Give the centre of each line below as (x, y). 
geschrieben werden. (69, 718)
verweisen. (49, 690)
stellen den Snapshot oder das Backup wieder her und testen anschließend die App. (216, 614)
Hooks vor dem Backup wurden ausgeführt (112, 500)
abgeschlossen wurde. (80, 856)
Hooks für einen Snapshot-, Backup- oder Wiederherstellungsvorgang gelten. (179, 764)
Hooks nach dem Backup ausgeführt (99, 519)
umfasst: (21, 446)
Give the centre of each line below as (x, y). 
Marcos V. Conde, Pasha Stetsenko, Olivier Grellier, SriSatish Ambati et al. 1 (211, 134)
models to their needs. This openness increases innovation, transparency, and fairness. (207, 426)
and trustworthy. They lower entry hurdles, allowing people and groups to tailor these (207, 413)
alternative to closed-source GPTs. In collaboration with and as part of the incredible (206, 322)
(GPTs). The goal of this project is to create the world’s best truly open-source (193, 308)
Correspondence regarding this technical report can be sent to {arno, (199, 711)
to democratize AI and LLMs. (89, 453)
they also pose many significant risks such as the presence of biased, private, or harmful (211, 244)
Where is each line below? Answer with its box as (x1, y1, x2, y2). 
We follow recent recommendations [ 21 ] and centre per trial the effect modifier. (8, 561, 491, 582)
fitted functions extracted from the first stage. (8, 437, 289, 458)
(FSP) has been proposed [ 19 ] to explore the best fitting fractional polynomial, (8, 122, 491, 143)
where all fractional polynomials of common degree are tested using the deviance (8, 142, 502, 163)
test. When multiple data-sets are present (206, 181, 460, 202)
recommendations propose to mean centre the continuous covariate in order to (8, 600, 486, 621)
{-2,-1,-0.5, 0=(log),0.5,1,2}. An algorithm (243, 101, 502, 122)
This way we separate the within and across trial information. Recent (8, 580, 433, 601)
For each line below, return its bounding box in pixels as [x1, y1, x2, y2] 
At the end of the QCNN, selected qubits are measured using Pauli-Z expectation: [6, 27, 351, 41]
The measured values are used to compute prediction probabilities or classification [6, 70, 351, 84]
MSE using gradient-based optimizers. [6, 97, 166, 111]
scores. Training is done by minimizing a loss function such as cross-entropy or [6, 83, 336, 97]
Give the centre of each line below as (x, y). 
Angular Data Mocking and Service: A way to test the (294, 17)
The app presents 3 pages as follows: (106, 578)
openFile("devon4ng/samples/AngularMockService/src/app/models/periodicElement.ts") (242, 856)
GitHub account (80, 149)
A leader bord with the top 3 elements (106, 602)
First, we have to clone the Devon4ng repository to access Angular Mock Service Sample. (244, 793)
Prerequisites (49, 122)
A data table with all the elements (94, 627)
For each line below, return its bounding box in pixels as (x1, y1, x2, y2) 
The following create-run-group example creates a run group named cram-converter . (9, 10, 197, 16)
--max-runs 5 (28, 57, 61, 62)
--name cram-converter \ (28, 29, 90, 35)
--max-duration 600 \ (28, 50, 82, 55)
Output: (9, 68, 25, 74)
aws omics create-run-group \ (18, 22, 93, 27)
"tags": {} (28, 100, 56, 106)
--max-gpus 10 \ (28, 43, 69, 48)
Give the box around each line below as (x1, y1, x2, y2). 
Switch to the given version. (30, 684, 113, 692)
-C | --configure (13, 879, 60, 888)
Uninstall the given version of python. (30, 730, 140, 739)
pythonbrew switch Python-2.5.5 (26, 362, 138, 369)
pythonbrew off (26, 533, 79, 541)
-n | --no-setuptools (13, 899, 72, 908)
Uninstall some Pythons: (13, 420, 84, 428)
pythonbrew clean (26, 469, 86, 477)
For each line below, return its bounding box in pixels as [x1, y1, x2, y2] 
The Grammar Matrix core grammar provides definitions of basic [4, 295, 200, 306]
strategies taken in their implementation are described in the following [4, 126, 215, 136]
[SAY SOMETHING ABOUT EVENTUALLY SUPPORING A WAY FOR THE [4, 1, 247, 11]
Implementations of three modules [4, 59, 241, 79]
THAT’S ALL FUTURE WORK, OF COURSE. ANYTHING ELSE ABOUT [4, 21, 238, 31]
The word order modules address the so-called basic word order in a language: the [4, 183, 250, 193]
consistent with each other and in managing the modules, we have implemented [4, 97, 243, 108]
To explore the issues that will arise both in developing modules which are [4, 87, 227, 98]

(What is required) Reprint every entry exactly.

(Answer to this exercise)
Give the centre of each line below as (x, y). 
geschrieben werden. (69, 718)
verweisen. (49, 690)
stellen den Snapshot oder das Backup wieder her und testen anschließend die App. (216, 614)
Hooks vor dem Backup wurden ausgeführt (112, 500)
abgeschlossen wurde. (80, 856)
Hooks für einen Snapshot-, Backup- oder Wiederherstellungsvorgang gelten. (179, 764)
Hooks nach dem Backup ausgeführt (99, 519)
umfasst: (21, 446)
Give the centre of each line below as (x, y). 
Marcos V. Conde, Pasha Stetsenko, Olivier Grellier, SriSatish Ambati et al. 1 (211, 134)
models to their needs. This openness increases innovation, transparency, and fairness. (207, 426)
and trustworthy. They lower entry hurdles, allowing people and groups to tailor these (207, 413)
alternative to closed-source GPTs. In collaboration with and as part of the incredible (206, 322)
(GPTs). The goal of this project is to create the world’s best truly open-source (193, 308)
Correspondence regarding this technical report can be sent to {arno, (199, 711)
to democratize AI and LLMs. (89, 453)
they also pose many significant risks such as the presence of biased, private, or harmful (211, 244)
Where is each line below? Answer with its box as (x1, y1, x2, y2). 
We follow recent recommendations [ 21 ] and centre per trial the effect modifier. (8, 561, 491, 582)
fitted functions extracted from the first stage. (8, 437, 289, 458)
(FSP) has been proposed [ 19 ] to explore the best fitting fractional polynomial, (8, 122, 491, 143)
where all fractional polynomials of common degree are tested using the deviance (8, 142, 502, 163)
test. When multiple data-sets are present (206, 181, 460, 202)
recommendations propose to mean centre the continuous covariate in order to (8, 600, 486, 621)
{-2,-1,-0.5, 0=(log),0.5,1,2}. An algorithm (243, 101, 502, 122)
This way we separate the within and across trial information. Recent (8, 580, 433, 601)
For each line below, return its bounding box in pixels as [x1, y1, x2, y2] 
At the end of the QCNN, selected qubits are measured using Pauli-Z expectation: [6, 27, 351, 41]
The measured values are used to compute prediction probabilities or classification [6, 70, 351, 84]
MSE using gradient-based optimizers. [6, 97, 166, 111]
scores. Training is done by minimizing a loss function such as cross-entropy or [6, 83, 336, 97]
Give the centre of each line below as (x, y). 
Angular Data Mocking and Service: A way to test the (294, 17)
The app presents 3 pages as follows: (106, 578)
openFile("devon4ng/samples/AngularMockService/src/app/models/periodicElement.ts") (242, 856)
GitHub account (80, 149)
A leader bord with the top 3 elements (106, 602)
First, we have to clone the Devon4ng repository to access Angular Mock Service Sample. (244, 793)
Prerequisites (49, 122)
A data table with all the elements (94, 627)
For each line below, return its bounding box in pixels as (x1, y1, x2, y2) 
The following create-run-group example creates a run group named cram-converter . (9, 10, 197, 16)
--max-runs 5 (28, 57, 61, 62)
--name cram-converter \ (28, 29, 90, 35)
--max-duration 600 \ (28, 50, 82, 55)
Output: (9, 68, 25, 74)
aws omics create-run-group \ (18, 22, 93, 27)
"tags": {} (28, 100, 56, 106)
--max-gpus 10 \ (28, 43, 69, 48)
Give the box around each line below as (x1, y1, x2, y2). 
Switch to the given version. (30, 684, 113, 692)
-C | --configure (13, 879, 60, 888)
Uninstall the given version of python. (30, 730, 140, 739)
pythonbrew switch Python-2.5.5 (26, 362, 138, 369)
pythonbrew off (26, 533, 79, 541)
-n | --no-setuptools (13, 899, 72, 908)
Uninstall some Pythons: (13, 420, 84, 428)
pythonbrew clean (26, 469, 86, 477)
For each line below, return its bounding box in pixels as [x1, y1, x2, y2] 
The Grammar Matrix core grammar provides definitions of basic [4, 295, 200, 306]
strategies taken in their implementation are described in the following [4, 126, 215, 136]
[SAY SOMETHING ABOUT EVENTUALLY SUPPORING A WAY FOR THE [4, 1, 247, 11]
Implementations of three modules [4, 59, 241, 79]
THAT’S ALL FUTURE WORK, OF COURSE. ANYTHING ELSE ABOUT [4, 21, 238, 31]
The word order modules address the so-called basic word order in a language: the [4, 183, 250, 193]
consistent with each other and in managing the modules, we have implemented [4, 97, 243, 108]
To explore the issues that will arise both in developing modules which are [4, 87, 227, 98]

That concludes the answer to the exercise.